La Nation Bénin...

La cour d’assises de la cour d’appel d’Abomey a connu du cinquième dossier inscrit au rôle de sa première session, vendredi 18 mai dernier. Il s’agit d’une affaire de meurtre commis par Catherine Sambiéni sur sa coépouse Elisabeth Sabi. La cour condamne l’accusée à 10 ans de travaux forcés.
C’est avec les larmes aux yeux que Cathérine Sambiéni, 36 ans, accueille le verdict de la cour qui a statué sur son affaire. Elle écope de dix ans de travaux forcés pour avoir tué avec un coutelas de cuisine sa coépouse Elisabeth à la suite d’une bagarre anodine qui s’est produite en mai 2012. Elle avait un bébé de 4 mois quand le drame se produisait. Elle est en détention depuis 2012 avec son bébé Moussa âgé aujourd’hui d’un peu moins de 7 ans. Un enfant qui a grandi en prison sur les bras de sa mère. Et qui y passera certainement quatre années encore. Triste sort qu’est celui de cet enfant qui subit le destin de sa mère. Triste réalité, car le droit ne s’accommode pas de la compassion : dura lex sed lex.
Tout part du gaspillage du gari
Debout à la barre, Catherine, corpulence bien frêle, est visiblement bien loin d’être un personnage digne d’un crime.
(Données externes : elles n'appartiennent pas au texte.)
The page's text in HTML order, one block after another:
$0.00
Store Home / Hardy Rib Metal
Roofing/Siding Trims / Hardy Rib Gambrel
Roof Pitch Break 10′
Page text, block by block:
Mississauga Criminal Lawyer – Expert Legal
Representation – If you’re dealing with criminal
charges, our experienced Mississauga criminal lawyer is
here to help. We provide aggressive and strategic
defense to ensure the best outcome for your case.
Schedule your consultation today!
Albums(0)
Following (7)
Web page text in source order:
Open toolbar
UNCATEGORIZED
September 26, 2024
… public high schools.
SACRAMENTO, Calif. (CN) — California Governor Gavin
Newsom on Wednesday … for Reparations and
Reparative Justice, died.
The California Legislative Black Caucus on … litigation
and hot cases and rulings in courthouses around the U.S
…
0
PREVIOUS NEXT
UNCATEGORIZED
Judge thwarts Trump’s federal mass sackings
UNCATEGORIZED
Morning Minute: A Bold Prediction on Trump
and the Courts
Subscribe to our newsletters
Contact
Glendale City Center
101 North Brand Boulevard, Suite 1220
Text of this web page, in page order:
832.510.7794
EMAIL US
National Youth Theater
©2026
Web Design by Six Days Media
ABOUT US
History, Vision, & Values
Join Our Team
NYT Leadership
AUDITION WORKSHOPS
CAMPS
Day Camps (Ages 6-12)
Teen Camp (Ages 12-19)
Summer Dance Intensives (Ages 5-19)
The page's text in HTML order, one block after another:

On ne la croirait pas capable de tuer un cafard. Et pourtant, c’est bien elle qui a tué sa coépouse avec un coutelas, il y a six ans. En comparaissant devant la cour, vendredi dernier, Catherine est revenue sur les circonstances du drame. En répondant aux questions de la cour sur les mobiles et conditions du déroulement de la dramatique scène. En effet, tout semblait parfait, ce 8 mai 2012 dans le ménage d’Emile Kouagou, 38 ans, à Idadjo dans la commune de Ouèssè. Celui-ci avec ses quatre épouses. Catherine est la seconde et Elisabeth, la troisième. Pour le repas de famille de la soirée, Catherine a la charge de la pâte et Elisabeth prépare la sauce. En voulant servir la pâte dans les assiettes, Catherine constate qu’un bol traînait avec un résidu de gari (farine de manioc). Aussitôt, elle interpelle Elisabeth, la troisième épouse, sur le gaspillage alimentaire. Une dispute éclate entre les deux coépouses qui, ivres de colère, en viennent aux mains. Des coups de griffes dans tous les sens et des cris stridents qui s’emparent de ce foyer polygamique que tout le monde croyait heureux.
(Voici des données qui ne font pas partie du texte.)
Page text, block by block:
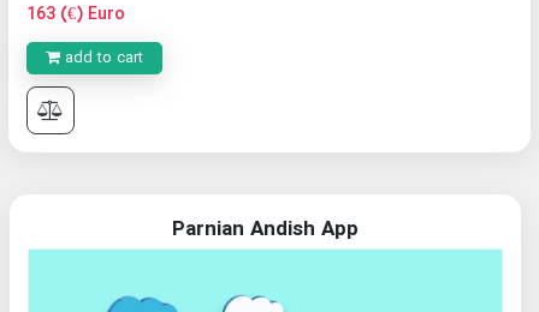
163 (€) Euro
add to cart
Parnian Andish App
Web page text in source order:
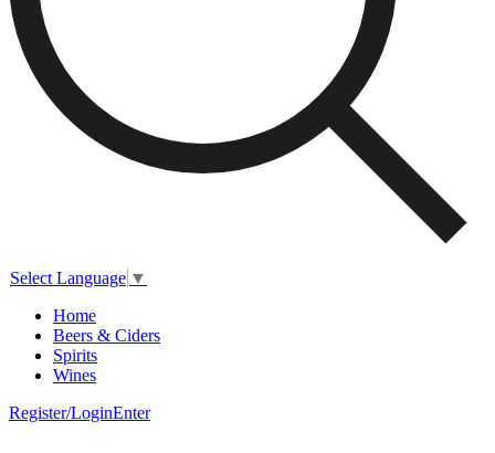
Select Language ▼
Home
Beers & Ciders
Spirits
Wines
Register/LoginEnter
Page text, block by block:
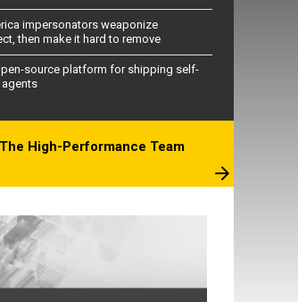
impersonators weaponize
then make it hard to remove
source platform for shipping self-
High-Performance Team
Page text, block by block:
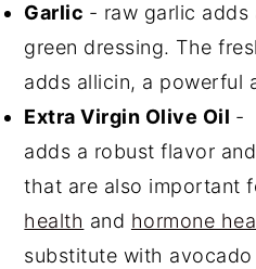
Garlic - raw garlic
green dressing. The
adds allicin, a powerful
Extra Virgin Olive Oil -
adds a robust flavor
that are also important
health and hormone
substitute with
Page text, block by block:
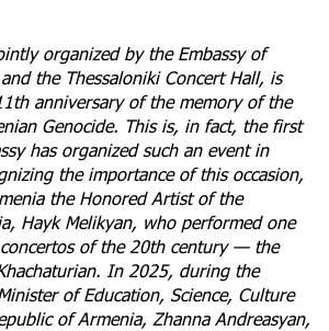
organized by the Embassy of
the Thessaloniki Concert Hall, is
anniversary of the memory of the
Genocide. This is, in fact, the first
has organized such an event in
the importance of this occasion,
the Honored Artist of the
Hayk Melikyan, who performed one
of the 20th century — the
In 2025, during the
of Education, Science, Culture
of Armenia, Zhanna Andreasyan,
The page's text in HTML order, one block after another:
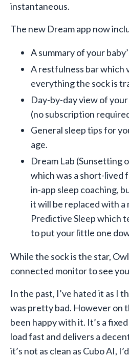
instantaneous.
The new Dream app now
A summary of your
A restfulness bar which
everything the sock is
Day-by-day view of
(no subscription
General sleep tips for
age.
Dream Lab (Sunsetting
which was a short-lived
in-app sleep coaching,
it will be replaced with
Predictive Sleep which
to put your little one
While the sock is the star,
connected monitor to see
In the past, I’ve hated it as I
was pretty bad. However on
been happy with it. It’s a
load fast and delivers a
it’s not as clean as Cubo AI,
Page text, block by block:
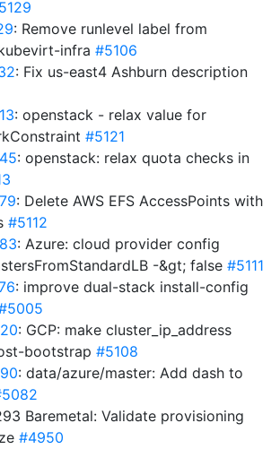
: Remove runlevel label from
infra #5106
: Fix us-east4 Ashburn description
: openstack - relax value for
#5121
: openstack: relax quota checks in
: Delete AWS EFS AccessPoints with
#5112
: Azure: cloud provider config
-&gt; false #5111
: improve dual-stack install-config
: GCP: make cluster_ip_address
bootstrap #5108
: data/azure/master: Add dash to
Baremetal: Validate provisioning
#4950
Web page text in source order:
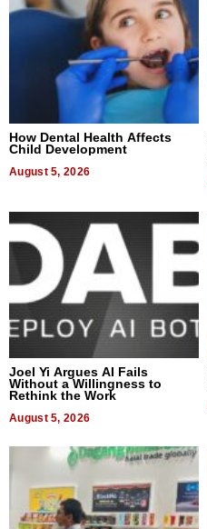
How Dental Health Affects
Child Development
August 5, 2026
Joel Yi Argues AI Fails
Without a Willingness to
Rethink the Work
August 5, 2026
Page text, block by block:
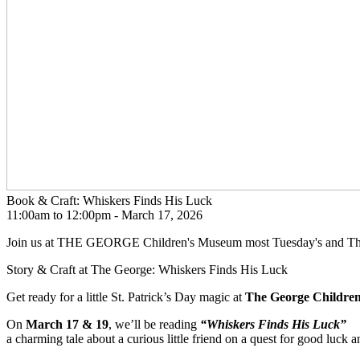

Non satisfaite de ses performances au cours de ce challenge entre les deux, Catherine reconnaît s’être momentanément détachée d’Elisabeth pour aller chercher un coutelas à la cuisine. « En réalité, je voulais juste l’effrayer ou la blesser », confie-t-elle. Pourtant, c’est bien ce coup de couteau qui sera mortel pour la coépouse Elisabeth. La cour veut savoir pourquoi, aller chercher un couteau si l’adversaire a les mains nues ? Y avait-il une querelle entre les deux ? « Non ! » répond l’accusée qui reconnaît qu’il n’y avait jamais eu de dispute entre elles.
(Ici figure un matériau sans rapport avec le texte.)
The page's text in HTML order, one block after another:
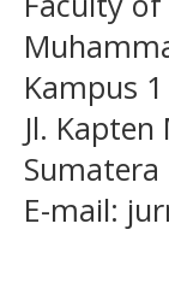
Kampus 1
Jl.
E-mail:
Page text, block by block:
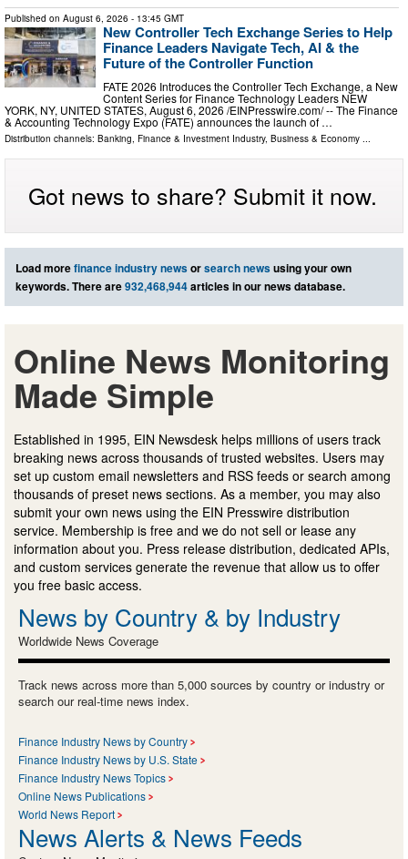
Published on August 6, 2026 - 13:45 GMT
New Controller Tech Exchange Series to Help
Finance Leaders Navigate Tech, AI & the
Future of the Controller Function
FATE 2026 Introduces the Controller Tech Exchange, a New
Content Series for Finance Technology Leaders NEW
YORK, NY, UNITED STATES, August 6, 2026 /⁨EINPresswire.com⁩/ -- The Finance
& Accounting Technology Expo (FATE) announces the launch of …
Distribution channels: Banking, Finance & Investment Industry, Business & Economy
Got news to share? Submit it now.
Load morefinance industry newsorsearch newsusing your own
keywords. There are932,468,944articles in our news database.
Online News Monitoring
Made Simple
Established in 1995, EIN Newsdesk helps millions of users track
breaking news across thousands of trusted websites. Users may
set up custom email newsletters and RSS feeds or search among
thousands of preset news sections. As a member, you may also
submit your own news using the EIN Presswire distribution
service. Membership is free and we do not sell or lease any
information about you. Press release distribution, dedicated APIs,
and custom services generate the revenue that allow us to offer
you free basic access.
News by Country & by Industry
Worldwide News Coverage
Track news across more than 5,000 sources by country or industry or
search our real-time news index.
Finance Industry News by Country
Finance Industry News by U.S. State
Finance Industry News Topics
Online News Publications
World News Report
News Alerts & News Feeds

Elle courtise les femmes pour le mari
Toutefois, les débats permettront de comprendre que la seconde épouse Catherine avait l’habitude de courtiser des femmes pour son mari. Si le mari a envie de mettre une nouvelle femme dans son lit, c’est bien à Catherine qu’il se confie et qui mène les démarches. Elle déclare avoir été plusieurs fois missionnée par son mari dans ce sens. Mais à sa grande surprise, elle n’a pas été informée de l’arrivée de la troisième épouse qu’est Elisabeth.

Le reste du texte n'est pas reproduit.